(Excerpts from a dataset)
★ ★ ★ ★ ★ ★ ★
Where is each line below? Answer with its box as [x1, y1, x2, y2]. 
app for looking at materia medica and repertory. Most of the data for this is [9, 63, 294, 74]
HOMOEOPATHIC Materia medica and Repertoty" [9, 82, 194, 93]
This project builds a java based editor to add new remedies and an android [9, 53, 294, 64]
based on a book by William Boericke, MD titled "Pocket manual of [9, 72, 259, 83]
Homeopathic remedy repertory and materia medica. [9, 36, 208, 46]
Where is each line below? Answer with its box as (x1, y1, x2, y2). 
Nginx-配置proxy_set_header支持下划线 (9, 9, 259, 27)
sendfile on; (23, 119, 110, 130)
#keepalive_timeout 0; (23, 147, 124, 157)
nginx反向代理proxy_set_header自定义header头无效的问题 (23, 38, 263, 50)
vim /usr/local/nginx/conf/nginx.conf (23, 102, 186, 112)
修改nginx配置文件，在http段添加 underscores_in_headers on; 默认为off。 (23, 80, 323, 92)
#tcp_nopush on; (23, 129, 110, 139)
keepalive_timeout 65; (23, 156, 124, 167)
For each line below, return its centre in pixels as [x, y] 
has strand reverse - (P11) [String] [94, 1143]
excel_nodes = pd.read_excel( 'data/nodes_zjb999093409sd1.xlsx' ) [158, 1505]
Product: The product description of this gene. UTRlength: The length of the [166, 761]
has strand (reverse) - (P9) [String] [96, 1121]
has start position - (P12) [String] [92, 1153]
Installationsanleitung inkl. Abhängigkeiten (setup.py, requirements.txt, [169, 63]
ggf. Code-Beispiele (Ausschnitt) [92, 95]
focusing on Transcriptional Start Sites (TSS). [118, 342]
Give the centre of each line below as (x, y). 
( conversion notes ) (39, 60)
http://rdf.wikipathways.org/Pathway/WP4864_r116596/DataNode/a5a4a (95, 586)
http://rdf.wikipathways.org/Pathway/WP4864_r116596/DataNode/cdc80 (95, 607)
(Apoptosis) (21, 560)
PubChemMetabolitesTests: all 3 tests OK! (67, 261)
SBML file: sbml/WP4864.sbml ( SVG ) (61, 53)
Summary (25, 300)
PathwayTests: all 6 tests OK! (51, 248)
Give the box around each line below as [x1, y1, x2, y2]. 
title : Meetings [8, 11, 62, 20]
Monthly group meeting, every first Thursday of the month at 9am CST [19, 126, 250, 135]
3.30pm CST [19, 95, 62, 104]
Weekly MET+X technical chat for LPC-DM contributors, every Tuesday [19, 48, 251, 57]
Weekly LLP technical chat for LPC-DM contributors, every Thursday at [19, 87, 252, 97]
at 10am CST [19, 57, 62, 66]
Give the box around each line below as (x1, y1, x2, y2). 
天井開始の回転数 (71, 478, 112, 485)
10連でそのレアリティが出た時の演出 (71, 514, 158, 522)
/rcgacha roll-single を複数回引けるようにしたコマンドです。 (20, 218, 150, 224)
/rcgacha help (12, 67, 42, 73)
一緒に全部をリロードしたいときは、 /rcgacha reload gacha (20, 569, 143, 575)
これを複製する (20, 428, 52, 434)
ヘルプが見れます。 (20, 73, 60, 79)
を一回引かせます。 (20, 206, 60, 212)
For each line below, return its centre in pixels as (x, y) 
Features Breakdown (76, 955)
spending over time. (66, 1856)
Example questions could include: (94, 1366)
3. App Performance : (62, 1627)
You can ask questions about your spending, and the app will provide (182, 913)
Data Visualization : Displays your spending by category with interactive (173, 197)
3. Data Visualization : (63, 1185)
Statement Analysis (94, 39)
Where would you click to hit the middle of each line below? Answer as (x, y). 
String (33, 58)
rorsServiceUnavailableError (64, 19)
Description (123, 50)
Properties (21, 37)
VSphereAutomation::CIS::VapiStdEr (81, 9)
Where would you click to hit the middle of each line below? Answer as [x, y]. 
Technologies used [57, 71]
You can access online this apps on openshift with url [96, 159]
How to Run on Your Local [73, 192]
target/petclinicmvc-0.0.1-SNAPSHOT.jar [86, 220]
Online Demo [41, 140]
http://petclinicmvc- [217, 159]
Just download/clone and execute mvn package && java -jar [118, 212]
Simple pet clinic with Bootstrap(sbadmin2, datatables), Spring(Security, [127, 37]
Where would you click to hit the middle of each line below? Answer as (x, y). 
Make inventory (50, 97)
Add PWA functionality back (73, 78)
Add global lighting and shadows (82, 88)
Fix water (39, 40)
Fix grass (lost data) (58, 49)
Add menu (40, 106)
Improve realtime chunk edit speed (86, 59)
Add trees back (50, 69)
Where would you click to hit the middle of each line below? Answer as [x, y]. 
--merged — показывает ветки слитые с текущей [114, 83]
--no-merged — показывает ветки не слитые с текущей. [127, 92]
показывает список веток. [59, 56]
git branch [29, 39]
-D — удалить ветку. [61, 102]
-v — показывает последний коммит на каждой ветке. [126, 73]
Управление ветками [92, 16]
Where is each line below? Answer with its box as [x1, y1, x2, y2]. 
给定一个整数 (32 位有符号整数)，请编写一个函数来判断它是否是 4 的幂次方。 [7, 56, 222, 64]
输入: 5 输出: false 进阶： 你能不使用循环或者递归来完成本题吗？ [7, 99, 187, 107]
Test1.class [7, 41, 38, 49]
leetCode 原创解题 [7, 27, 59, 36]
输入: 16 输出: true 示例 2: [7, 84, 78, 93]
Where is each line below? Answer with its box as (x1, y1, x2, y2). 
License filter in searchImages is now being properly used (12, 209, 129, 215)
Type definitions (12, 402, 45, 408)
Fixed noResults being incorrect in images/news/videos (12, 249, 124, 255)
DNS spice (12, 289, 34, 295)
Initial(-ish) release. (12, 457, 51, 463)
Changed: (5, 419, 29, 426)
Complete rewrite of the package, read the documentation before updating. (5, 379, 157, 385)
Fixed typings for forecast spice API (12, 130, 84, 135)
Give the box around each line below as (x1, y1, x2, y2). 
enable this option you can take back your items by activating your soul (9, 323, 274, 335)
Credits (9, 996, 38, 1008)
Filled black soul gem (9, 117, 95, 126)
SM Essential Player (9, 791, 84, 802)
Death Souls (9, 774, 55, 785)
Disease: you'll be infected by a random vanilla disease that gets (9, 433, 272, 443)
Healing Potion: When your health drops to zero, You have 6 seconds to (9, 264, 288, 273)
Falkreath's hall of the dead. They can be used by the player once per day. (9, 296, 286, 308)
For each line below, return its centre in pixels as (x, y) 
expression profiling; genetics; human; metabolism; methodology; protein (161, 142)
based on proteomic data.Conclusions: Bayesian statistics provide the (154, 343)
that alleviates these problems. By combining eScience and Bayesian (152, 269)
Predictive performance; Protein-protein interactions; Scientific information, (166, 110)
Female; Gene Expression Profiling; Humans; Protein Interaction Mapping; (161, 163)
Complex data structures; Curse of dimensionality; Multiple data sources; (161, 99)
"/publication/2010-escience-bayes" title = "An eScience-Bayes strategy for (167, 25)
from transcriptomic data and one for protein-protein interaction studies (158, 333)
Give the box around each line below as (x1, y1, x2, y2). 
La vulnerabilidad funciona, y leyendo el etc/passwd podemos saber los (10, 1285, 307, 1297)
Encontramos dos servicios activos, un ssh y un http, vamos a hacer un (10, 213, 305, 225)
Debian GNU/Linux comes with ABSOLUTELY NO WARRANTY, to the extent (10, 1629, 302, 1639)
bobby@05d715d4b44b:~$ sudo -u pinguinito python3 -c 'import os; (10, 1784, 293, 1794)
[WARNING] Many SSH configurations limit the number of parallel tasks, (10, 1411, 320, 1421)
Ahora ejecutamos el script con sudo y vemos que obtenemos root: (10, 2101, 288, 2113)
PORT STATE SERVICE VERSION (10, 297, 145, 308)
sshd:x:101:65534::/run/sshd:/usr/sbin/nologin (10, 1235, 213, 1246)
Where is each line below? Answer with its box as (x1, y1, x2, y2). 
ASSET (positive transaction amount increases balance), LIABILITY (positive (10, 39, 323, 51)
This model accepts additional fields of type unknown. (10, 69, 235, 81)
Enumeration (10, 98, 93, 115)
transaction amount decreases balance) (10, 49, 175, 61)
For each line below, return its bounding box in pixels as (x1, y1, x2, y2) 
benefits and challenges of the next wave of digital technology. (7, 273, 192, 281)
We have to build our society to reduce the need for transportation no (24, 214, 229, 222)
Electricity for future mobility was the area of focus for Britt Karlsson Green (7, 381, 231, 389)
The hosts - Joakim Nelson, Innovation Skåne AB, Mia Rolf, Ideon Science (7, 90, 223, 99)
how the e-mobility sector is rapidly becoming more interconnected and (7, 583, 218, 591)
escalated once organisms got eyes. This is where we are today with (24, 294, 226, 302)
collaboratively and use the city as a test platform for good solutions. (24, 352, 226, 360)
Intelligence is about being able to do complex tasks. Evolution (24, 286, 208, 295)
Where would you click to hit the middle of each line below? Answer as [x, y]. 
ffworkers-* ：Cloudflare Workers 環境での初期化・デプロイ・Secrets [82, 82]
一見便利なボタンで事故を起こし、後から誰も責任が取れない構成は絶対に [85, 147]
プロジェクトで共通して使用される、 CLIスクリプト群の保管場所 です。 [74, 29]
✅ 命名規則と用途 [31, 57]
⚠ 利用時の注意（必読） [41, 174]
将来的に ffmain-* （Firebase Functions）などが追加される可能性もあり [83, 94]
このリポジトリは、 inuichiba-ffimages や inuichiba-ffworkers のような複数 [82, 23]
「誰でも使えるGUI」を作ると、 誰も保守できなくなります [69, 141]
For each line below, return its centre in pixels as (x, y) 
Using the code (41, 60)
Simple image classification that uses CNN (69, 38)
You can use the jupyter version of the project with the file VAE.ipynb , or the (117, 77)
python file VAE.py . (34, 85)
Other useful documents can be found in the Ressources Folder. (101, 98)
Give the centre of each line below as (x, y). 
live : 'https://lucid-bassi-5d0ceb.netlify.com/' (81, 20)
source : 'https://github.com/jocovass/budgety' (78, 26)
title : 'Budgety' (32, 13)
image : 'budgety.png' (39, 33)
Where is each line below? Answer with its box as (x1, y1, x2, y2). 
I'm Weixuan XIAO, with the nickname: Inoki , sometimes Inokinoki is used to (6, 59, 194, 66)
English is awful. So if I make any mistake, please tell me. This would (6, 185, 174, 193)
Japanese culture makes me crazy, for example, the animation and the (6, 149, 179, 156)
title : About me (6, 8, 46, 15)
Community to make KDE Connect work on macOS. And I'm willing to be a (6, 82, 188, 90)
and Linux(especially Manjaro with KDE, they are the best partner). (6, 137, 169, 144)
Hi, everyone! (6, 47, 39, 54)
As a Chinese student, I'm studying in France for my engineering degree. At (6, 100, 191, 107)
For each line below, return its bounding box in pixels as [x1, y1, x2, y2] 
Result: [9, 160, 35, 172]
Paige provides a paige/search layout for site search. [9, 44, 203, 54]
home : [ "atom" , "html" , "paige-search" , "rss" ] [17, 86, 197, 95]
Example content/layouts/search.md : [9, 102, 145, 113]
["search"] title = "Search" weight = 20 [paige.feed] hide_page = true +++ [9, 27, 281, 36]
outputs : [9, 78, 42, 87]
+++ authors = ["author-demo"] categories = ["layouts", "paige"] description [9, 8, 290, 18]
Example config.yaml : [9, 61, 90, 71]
★ ★ ★ ★ ★ ★ ★
TASK TO COMPLETE
When a line among the entries contains "слитые", pull that line out.

RESULT OF THE TASK
--merged — показывает ветки слитые с текущей [114, 83]
--no-merged — показывает ветки не слитые с текущей. [127, 92]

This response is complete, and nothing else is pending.